# Saskatraz queen ????



## tom j (Apr 3, 2009)

Any info on these ???


----------



## alleyyooper (Apr 22, 2005)

I have never heard of them. Bet they wave the maple leaf flag with that name.

 Al


----------



## siberian (Aug 23, 2011)

alleyyooper said:


> I have never heard of them. Bet they wave the maple leaf flag with that name.
> 
> Al



They are. Yet Alverez in California has had them for some years and they are selling big time. Sound like they have some good qualities about them. I'm waiting to see what happens with them and how future generations hold up.


----------



## RonTgottagoat (Feb 27, 2014)

I saw those as well lappes has them for sale $41 plus shipping buy 3free shipping, they are supposed to be varroa resistant etc. Could you make a split from a current italaian hive and requeen with one of those?
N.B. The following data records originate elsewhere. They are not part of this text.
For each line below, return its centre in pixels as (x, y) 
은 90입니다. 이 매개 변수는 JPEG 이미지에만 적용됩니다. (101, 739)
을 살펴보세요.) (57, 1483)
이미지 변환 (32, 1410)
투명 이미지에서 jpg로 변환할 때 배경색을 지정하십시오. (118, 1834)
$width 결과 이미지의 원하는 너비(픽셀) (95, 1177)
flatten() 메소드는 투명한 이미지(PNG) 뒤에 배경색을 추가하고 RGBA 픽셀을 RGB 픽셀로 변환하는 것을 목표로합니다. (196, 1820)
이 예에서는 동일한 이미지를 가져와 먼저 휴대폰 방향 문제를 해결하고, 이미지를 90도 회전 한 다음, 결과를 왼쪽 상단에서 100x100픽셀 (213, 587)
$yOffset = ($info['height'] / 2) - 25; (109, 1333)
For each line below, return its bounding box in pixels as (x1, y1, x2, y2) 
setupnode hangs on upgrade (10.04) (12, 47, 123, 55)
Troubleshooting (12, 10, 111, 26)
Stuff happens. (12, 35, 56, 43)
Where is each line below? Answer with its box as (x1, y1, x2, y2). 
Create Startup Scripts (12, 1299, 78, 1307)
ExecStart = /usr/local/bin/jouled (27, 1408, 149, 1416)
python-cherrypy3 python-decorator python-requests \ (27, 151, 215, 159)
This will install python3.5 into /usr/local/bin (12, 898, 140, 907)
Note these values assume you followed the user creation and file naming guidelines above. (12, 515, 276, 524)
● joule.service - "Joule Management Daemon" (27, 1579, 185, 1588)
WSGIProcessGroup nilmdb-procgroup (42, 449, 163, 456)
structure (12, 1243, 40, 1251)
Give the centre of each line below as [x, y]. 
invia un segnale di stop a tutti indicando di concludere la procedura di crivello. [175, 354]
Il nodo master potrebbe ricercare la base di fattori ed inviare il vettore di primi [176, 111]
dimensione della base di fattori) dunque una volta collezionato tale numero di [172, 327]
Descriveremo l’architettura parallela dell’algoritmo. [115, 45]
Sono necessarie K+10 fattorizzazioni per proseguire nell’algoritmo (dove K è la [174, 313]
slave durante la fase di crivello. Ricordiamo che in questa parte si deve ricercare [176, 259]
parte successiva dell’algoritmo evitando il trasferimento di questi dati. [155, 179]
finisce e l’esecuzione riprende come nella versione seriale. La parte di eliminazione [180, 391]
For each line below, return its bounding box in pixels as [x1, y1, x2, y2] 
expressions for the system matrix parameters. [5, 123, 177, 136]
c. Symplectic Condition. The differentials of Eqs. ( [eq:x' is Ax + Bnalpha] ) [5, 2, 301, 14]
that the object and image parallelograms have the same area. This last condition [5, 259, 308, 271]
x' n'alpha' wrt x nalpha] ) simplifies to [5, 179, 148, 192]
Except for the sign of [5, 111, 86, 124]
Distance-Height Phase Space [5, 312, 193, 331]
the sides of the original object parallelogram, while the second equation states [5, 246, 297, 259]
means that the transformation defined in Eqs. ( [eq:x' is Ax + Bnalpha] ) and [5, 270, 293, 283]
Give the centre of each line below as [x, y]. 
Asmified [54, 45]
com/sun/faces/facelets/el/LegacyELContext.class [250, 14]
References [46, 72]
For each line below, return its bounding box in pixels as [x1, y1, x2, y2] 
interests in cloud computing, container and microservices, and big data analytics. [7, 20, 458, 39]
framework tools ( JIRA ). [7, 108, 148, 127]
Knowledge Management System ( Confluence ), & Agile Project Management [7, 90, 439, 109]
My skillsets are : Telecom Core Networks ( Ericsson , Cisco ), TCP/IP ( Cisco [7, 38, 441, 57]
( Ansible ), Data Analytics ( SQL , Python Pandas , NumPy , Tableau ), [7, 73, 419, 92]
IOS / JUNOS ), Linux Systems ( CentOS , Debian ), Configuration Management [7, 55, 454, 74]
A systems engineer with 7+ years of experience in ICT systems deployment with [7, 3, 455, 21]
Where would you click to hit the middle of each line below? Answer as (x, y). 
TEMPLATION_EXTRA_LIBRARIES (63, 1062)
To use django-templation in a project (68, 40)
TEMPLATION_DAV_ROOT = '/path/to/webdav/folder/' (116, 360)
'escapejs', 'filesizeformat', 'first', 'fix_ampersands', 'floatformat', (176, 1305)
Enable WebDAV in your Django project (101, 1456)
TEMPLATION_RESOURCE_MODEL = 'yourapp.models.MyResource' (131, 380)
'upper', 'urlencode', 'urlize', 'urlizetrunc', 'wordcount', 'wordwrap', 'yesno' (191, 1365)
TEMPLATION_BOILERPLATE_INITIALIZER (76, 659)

Or would you need a whole package of the same race bee?


----------



## alleyyooper (Apr 22, 2005)

You could split a hive of any breed and use those to be the queen. Just place the queen cage in the split and let the workers release her.


 Al


----------



## RonTgottagoat (Feb 27, 2014)

Well I ordered one yesterday. It should be here by end of next week. I’ll keep ya posted. It was $45 marked and $12 shipping


----------



## RonTgottagoat (Feb 27, 2014)

I got my sazktraz queen in troducedher to a small split withcapped brood etc. they released her and she is outandlaying as I saw her ndzome small larvae when I checked her yesterday it looked like the brood gave the split hadhtched out as there were a lot of bees I moved them into a 10 frame today with a feeder. So far so good. Ordering the marked queen was a good move as my son spotted her in the transfer to the bigger box


----------



## RonTgottagoat (Feb 27, 2014)

Just an update that saw queen is doing well the split I added her to has grown a lot and she is doing good


----------



## ed/La (Feb 26, 2009)

RonTgottagoat said:


> Just an update that saw queen is doing well the split I added her to has grown a lot and she is doing good


Might want to make a few queens off her.


----------



## RonTgottagoat (Feb 27, 2014)

I was thinking that too ed but when? She hasn't been in too long right around June 2 when would it be ok to try? And how?


----------



## ed/La (Feb 26, 2009)

Best to try during flow. More royal jelly. This fall early in flow. I will help and show you how. We will make a strong queen less hive and they will do it for us. We could try now but best then. Easy and fun


----------



## RonTgottagoat (Feb 27, 2014)

Sounds good ed. Let me know when you think the time is that be cool


----------